Segment Start: PROVIDED DATA

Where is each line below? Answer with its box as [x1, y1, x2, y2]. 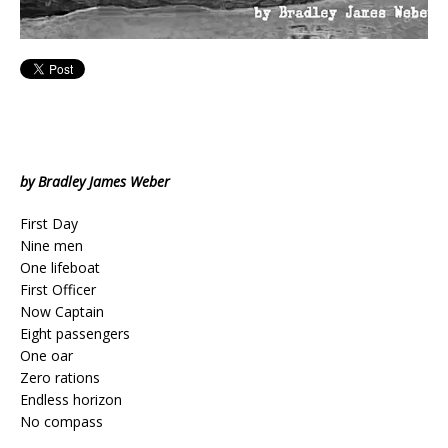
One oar [20, 345, 73, 365]
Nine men [20, 235, 83, 255]
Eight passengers [20, 323, 130, 343]
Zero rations [20, 367, 100, 387]
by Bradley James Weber [20, 171, 170, 191]
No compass [20, 411, 103, 431]
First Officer [20, 279, 96, 299]
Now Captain [20, 301, 104, 321]
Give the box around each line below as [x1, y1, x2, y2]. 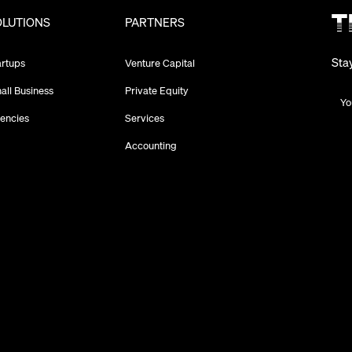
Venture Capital [124, 54, 195, 72]
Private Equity [124, 81, 189, 99]
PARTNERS [124, 13, 185, 32]
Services [124, 108, 164, 126]
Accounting [124, 136, 177, 154]
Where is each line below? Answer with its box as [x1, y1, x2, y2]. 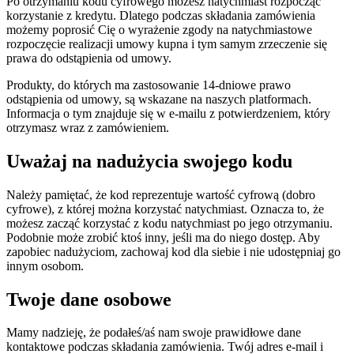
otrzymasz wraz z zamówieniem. [6, 120, 169, 134]
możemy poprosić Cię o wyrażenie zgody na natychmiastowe [6, 22, 312, 36]
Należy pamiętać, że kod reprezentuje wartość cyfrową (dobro [6, 187, 315, 201]
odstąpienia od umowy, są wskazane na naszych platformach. [6, 92, 311, 106]
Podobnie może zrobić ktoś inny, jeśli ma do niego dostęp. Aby [6, 230, 320, 244]
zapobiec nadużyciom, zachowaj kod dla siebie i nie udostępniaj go [6, 244, 341, 258]
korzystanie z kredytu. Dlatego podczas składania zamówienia [6, 8, 315, 22]
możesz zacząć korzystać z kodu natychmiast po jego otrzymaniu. [6, 216, 333, 230]
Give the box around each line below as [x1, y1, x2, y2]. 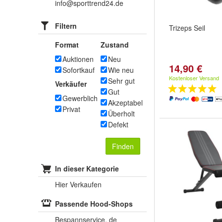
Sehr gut [108, 76, 135, 86]
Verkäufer [55, 79, 87, 89]
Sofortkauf [62, 65, 95, 75]
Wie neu [108, 65, 134, 75]
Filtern [55, 21, 77, 31]
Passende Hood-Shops [55, 199, 133, 209]
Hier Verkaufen [55, 179, 102, 189]
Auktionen [62, 54, 94, 64]
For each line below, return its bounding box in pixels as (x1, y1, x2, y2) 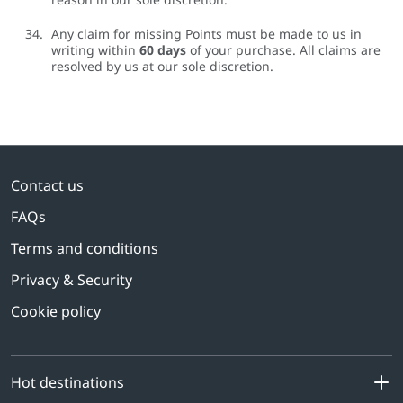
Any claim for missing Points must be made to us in (51, 25, 362, 43)
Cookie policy (11, 301, 101, 322)
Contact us (11, 175, 84, 196)
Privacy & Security (11, 270, 132, 291)
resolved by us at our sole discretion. (51, 58, 273, 76)
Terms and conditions (11, 238, 158, 259)
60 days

Segment End: PROVIDED DATA

DIRECTIONS: Copy nothing but the lines above that run from the one with "Zero rations [20, 367, 100, 387]" to the one with "Podobnie może zrobić", ends included; pictures stay out.

RESULT FOR THIS EXERCISE:
Zero rations [20, 367, 100, 387]
by Bradley James Weber [20, 171, 170, 191]
No compass [20, 411, 103, 431]
First Officer [20, 279, 96, 299]
Now Captain [20, 301, 104, 321]
Give the box around each line below as [x1, y1, x2, y2]. 
Venture Capital [124, 54, 195, 72]
Private Equity [124, 81, 189, 99]
PARTNERS [124, 13, 185, 32]
Services [124, 108, 164, 126]
Accounting [124, 136, 177, 154]
Where is each line below? Answer with its box as [x1, y1, x2, y2]. 
otrzymasz wraz z zamówieniem. [6, 120, 169, 134]
możemy poprosić Cię o wyrażenie zgody na natychmiastowe [6, 22, 312, 36]
Należy pamiętać, że kod reprezentuje wartość cyfrową (dobro [6, 187, 315, 201]
odstąpienia od umowy, są wskazane na naszych platformach. [6, 92, 311, 106]
Podobnie może zrobić ktoś inny, jeśli ma do niego dostęp. Aby [6, 230, 320, 244]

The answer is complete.